Max Factor

Time Limit: 2000/1000 MS (Java/Others)    Memory Limit: 32768/32768 K (Java/Others)

Total Submission(s): 3966    Accepted Submission(s): 1289

Problem Description

To improve the organization of his farm, Farmer John labels each of his N (1 <= N <= 5,000) cows with a distinct serial number in the range 1..20,000. Unfortunately, he is unaware that the cows interpret some serial numbers as better than others. In particular, a cow whose serial number has the highest prime factor enjoys the highest social standing among all the other cows.

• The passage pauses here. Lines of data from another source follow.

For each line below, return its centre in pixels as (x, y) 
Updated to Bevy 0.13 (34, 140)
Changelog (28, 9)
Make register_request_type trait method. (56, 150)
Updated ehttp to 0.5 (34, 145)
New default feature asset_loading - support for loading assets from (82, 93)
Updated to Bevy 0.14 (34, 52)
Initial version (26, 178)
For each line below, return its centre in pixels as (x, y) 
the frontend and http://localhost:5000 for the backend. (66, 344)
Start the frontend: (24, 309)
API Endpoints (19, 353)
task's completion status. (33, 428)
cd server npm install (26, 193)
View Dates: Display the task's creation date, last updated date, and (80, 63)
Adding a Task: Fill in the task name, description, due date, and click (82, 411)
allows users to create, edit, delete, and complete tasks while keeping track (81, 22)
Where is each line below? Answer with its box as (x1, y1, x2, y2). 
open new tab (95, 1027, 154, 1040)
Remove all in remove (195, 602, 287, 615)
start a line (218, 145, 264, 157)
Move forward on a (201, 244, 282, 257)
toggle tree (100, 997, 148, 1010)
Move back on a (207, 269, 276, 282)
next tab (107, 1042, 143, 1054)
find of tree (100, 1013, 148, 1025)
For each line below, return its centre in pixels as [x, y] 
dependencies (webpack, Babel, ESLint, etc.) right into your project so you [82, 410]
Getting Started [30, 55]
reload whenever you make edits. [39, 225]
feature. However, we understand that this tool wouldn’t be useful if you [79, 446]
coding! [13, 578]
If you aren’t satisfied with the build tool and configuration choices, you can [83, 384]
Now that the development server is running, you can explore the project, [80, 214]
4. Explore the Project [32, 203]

(Recall that a prime number is just a number that has no divisors except for 1 and itself. The number 7 is prime while the number 6, being divisible by 2 and 3, is not).

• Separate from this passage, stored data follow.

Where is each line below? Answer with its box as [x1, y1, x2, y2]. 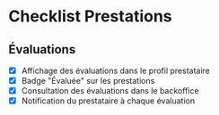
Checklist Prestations [8, 6, 172, 27]
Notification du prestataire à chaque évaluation [21, 95, 195, 106]
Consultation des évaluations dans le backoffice [21, 86, 199, 96]
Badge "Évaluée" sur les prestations [21, 76, 155, 86]
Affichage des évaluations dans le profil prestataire [21, 65, 210, 76]
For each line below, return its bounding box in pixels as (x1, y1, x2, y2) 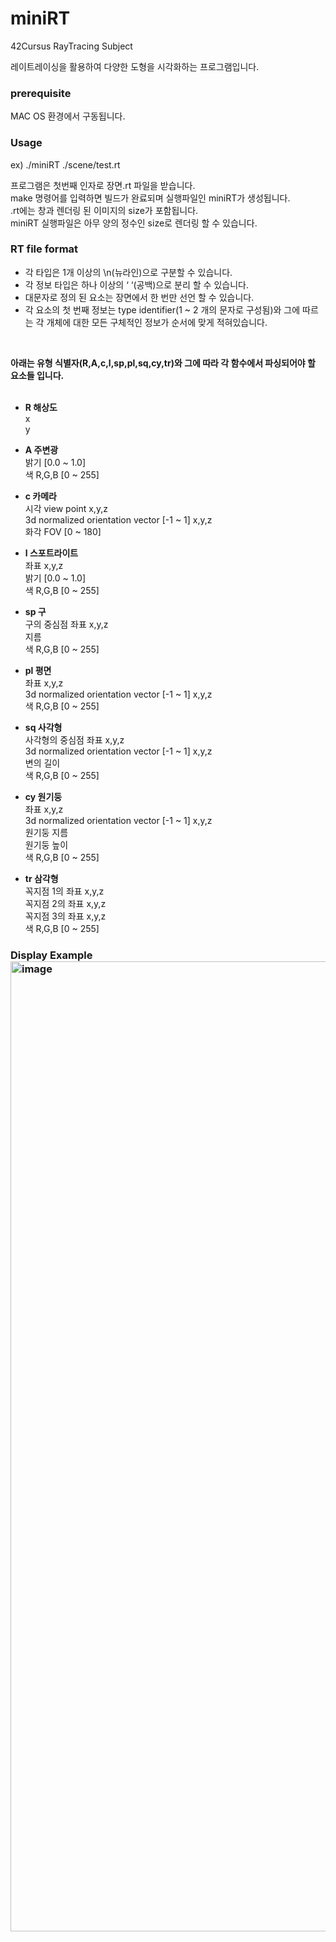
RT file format (10, 242, 79, 256)
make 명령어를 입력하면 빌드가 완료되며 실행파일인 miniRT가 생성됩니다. (10, 192, 291, 204)
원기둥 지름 (24, 826, 69, 838)
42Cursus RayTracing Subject (10, 40, 133, 52)
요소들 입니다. (10, 369, 65, 381)
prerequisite (10, 86, 72, 100)
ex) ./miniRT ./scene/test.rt (10, 158, 121, 171)
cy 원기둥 (24, 790, 63, 802)
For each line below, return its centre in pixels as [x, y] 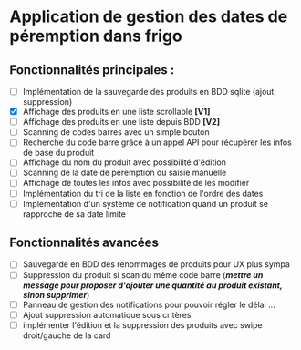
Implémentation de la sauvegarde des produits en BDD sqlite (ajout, [149, 92]
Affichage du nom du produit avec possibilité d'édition [124, 162]
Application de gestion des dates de [149, 17]
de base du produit [58, 153]
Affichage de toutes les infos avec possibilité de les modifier [136, 183]
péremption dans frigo [96, 36]
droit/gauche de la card [67, 335]
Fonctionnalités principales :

Given a set of N (1 <= N <= 5,000) serial numbers in the range 1..20,000, determine the one that has the largest prime factor.

 

Input

* Line 1: A single integer, N

* Lines 2..N+1: The serial numbers to be tested, one per line

 

Output

* Line 1: The integer with the largest prime factor. If there are more than one, output the one that appears earliest in the input file.

 

Sample Input

4

36

38

40

42

Sample Output

38

Source

USACO 2005 October Bronze


题目大意:给你N个数,求这N个数中哪个数的最大素因子最大,

输出这个数,如果有多种结果,输出靠前边的那个数。


思路:将筛法求素数改变一下。若i为素数,则i的1、2、3…倍的

最大素因子都为i,筛的时候,赋值为Prime[j] = i,即j的最大素因

子为i。

注意:初始化时令所有数为0,Prime[0] = Prime[1] = 1。

即Prime[i]为0是素数,Prime[i]为1为素数。改变之后Prime[i]为

i的最大素因子。



#include<stdio.h>
#include<string.h>
#include<math.h>

int Prime[20005];

void IsPrime()
{
    Prime[1] = 1;
    for(int i = 2; i <= 20000; i++)
    {
        if(Prime[i]==0)
        {
            Prime[i]=i;
            for(int j = i+i; j <= 20000; j+=i)
                Prime[j] = i;
        }
    }
}

int main()
{
    int N,x;
    IsPrime();
    while(~scanf("%d",&N))
    {
        int Max = 0;
        while(N--)
        {
            scanf("%d",&x);
            if(Prime[x] > Prime[Max])
                Max = x;
        }
        printf("%d\n",Max);
    }

    return 0;
}